●現在おすすめの食べ物を5つ。
【四枚切り食パン】
ある小説で、食にこだわりのある主人公が、8枚切り食パンを食べながらこう述懐する。「私は4枚切りのパンをほとんど憎悪している」。
否。断じて否。
薄切りの食パンは何かをのせたり挟んだりするには重宝だが、食パンを食べるのなら、特にトーストにするならば、断然厚く切るべきだ。
薄切り食パンの表面を狐色に焼くと、カリカリとした食感で終わってしまう。
それはそれでいいものだが、これが厚切りならばどうか。歯がカリッとした表面を破ると、そこはふわふわもちもちの第2層。蒸気を含んだ柔らかな内部と程よい焦げ目の合わさる美味さたるや。
・・・・・・ちょっとお腹がすいたので、パン焼いてくる。
【じゃがいも】
茹でてつぶしてマヨネーズとマーガリンと塩コショウ、出来れば隠し味にコンデンスミルクと昆布茶を少々。マヨネーズは入れすぎず、あくまで芋の質感を残すこと。お好みでコーンやベーコン、たらこを混ぜてもOK。

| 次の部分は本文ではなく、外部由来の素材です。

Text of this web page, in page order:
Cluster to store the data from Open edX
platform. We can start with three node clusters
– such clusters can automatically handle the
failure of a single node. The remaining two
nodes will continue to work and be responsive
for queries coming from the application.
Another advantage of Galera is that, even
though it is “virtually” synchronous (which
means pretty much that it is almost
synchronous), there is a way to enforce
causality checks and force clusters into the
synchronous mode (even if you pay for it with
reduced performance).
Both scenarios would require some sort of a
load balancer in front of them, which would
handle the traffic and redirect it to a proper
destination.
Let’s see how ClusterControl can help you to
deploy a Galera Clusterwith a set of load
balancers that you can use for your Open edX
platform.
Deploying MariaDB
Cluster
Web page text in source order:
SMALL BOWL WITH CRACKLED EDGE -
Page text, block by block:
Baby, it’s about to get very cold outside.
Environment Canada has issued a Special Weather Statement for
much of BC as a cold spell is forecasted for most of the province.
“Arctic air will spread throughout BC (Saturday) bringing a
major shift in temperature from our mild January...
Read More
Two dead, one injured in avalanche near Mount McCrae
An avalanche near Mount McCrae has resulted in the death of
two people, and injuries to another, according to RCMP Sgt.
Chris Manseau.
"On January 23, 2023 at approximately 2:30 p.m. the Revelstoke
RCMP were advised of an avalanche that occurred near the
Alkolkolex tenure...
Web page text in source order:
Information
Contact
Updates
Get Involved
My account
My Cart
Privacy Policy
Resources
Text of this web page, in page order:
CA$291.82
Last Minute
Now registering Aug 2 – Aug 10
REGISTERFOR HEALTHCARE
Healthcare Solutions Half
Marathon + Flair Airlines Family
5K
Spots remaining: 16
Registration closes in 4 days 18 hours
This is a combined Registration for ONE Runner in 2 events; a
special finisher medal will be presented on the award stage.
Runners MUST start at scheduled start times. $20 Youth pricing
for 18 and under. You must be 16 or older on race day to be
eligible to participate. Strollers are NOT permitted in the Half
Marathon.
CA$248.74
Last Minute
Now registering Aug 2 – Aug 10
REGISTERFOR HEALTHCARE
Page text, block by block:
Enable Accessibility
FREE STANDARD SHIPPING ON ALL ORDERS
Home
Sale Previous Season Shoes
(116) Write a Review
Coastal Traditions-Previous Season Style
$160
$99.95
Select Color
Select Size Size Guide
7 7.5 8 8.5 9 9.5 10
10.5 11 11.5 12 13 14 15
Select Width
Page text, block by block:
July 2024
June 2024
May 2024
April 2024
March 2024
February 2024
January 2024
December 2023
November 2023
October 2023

このマッシュポテトが大好物だ。大量に作って夕食に出し、残りを朝ごはんのバタートーストにたっぷりのせて食す。炭水化物万歳。
これがあれば食パン4分の3斤は食べられる。というより、4枚切りのパンを3枚たいらげて、もう1枚食べようとしたところで、さすがに1食1斤はと思いとどまった。
【豆腐】
切っただけで冷奴。温めただけで湯豆腐。頭を彩る葱なめこ鰹節ちりめんじゃこ豆板醤とろろ昆布なめたけ蟹カマえとせとら。
あんかけ。茶巾豆腐。豆腐ステーキ。白和え。麻婆豆腐。豆腐の味噌汁。揚げだし豆腐。豆腐ハンバーグ。豆腐ケーキ。
メインから小鉢、デザートまでこなすその守備範囲の広さに惚れている。
本当にいいものはそのまま食べてもおいしい。
何と隙のない、にくい奴。
【鶏ささみ】
ささみが好きだ。最後の晩餐に「最高級のヒレステーキとそこらのスーパーで普通に売っている鶏ささみ、どちらを召し上がりますか」と聞かれたら、迷わず「最高級のささみを持って来い」と答える用意があるくらい好きだ。
柔らかで緻密なあの肉質。淡白な味。美しい流線形。
特に焼いて食べるのがいい。塩コショウでシンプルに。チーズを挟んで濃厚に。バジルペーストを塗っておしゃれに。照り焼きで豪快に。卵をからめてピカタに。
こんなに魅力がある肉なのに、我が家の家族には人気がない。もそもそして嫌だとのこと。仕方がないので、わたし以外の家族が好きで、わたしがあまり好きではないおかずを出すときに、自分の分だけ焼いて食べている。ささみオンリーミー。これはこれで悪くない。
【PINO(エスキモー)】
バニラアイスをチョコレートでコーティングしたアイスクリーム。
30年前から販売されている定番をいまさらプッシュ。
ちょっと甘い物が食べたいときにちょうどいい。
アイスといえば、先ほどの話。
暗い台所で、手探りで冷凍庫を開け、アイスが入っている棚からひとつ大きめの袋を持ってきた。
部屋に戻って明かりの下で見たら、冷凍むきえびだった。アイスモナカだと思ったのに!思ったのに!